I must admit I was puzzled by this huge performance advantage of using higher order functions, especially when there has been no attempt to optimise it at all. It turns out there's a small mistake in the hand written loop. It compares the member .title, which is a std::string with the string literal "Developer". This means it must make character by character comparison. The higher order function has_title() captures a std::string, and equal comparison of std::string begins with checking their lengths. If the lengths are different there's no reason to look at the characters. That is the only reason I've seen for the huge gain.

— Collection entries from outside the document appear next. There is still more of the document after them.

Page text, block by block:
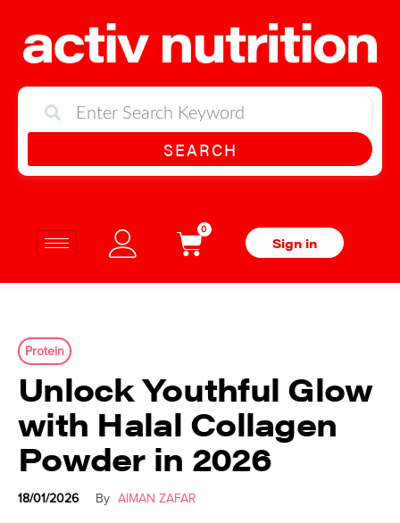
SEARCH
0
Sign in
Protein
Unlock Youthful Glow
with Halal Collagen
Powder in 2026
18/01/2026 By AIMAN ZAFAR
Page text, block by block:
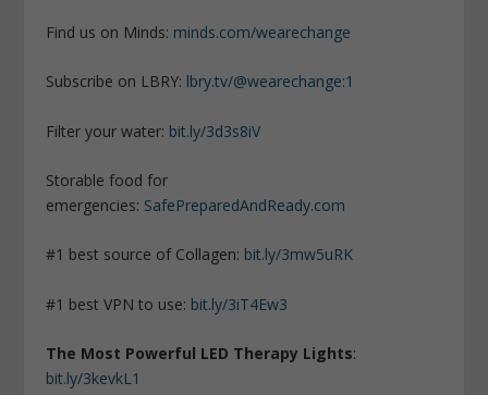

Changing the hand written loop to compare title with a std::string gives this result:

 Performance counter stats for './a.out':

   13 971 299 475      branch-instructions                                  
    1 449 744 816      branch-misses             #   10,38% of all branches         
   51 964 400 535      cpu-cycles                                           
   39 992 503 929      instructions              #    0,77  insn per cycle  

     17,448599597 seconds time elapsed

So, it is better performing. Not much. But it is. However, the hand written loop gets copied all over the code base, the algorithm and higher order functions do not. The performance bug could've been made in the has_title() function as well, but it would be one place to fix, not many. Likewise, the elements_matching() algorithm could be optimised, for example with partial loop unrolling to do several comparisons per revolution. That too would be an effort spent once in one place, and not all over the code.

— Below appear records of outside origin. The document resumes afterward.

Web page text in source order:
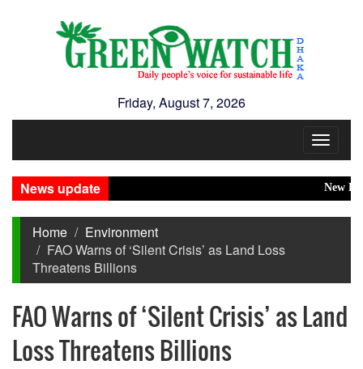
Friday, August 7, 2026
Toggle
News update
New
Home
Environment
FAO Warns of ‘Silent Crisis’ as Land Loss
Threatens Billions
FAO Warns of ‘Silent Crisis’ as Land
Loss Threatens Billions
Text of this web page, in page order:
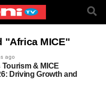
"Africa MICE"
ago
& MICE
Driving Growth and
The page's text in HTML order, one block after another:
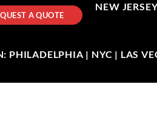
A QUOTE
NEW
PHILADELPHIA | NYC | LAS
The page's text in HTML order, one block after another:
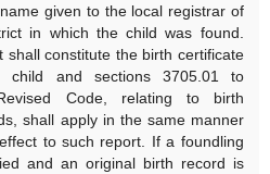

That was the results with clang++-3.9. Let's see how g++ 6.2 fares in comparison. First the higher order function version:

 Performance counter stats for './a.out':

   14 006 122 557      branch-instructions                                      
    1 027 464 337      branch-misses             #    7,34% of all branches         
   43 066 722 628      cpu-cycles                                               
   44 394 114 000      instructions              #    1,03  insn per cycle      

     14,505986613 seconds time elapsed

And then the hand written loop, with the fix to compare with std::string:

 Performance counter stats for './a.out':

   14 039 057 224      branch-instructions                                       
    1 852 376 974      branch-misses             #   13,19% of all branches         
   58 797 998 124      cpu-cycles                                                
   40 858 411 471      instructions              #    0,69  insn per cycle       

     19,743206041 seconds time elapsed

Here it's clear that gcc does a slightly worse job than clang with optimising the hand written loop, but does a substantially better job at optimising the higher order function version.

As can be seen, the exact result does vary between compilers, but the chances of losing any performance to speak of when using higher order functions are small, and there is the potential for very noticeable performance gains.

So, use algorithms and use higher order functions, for code clarity and for performance.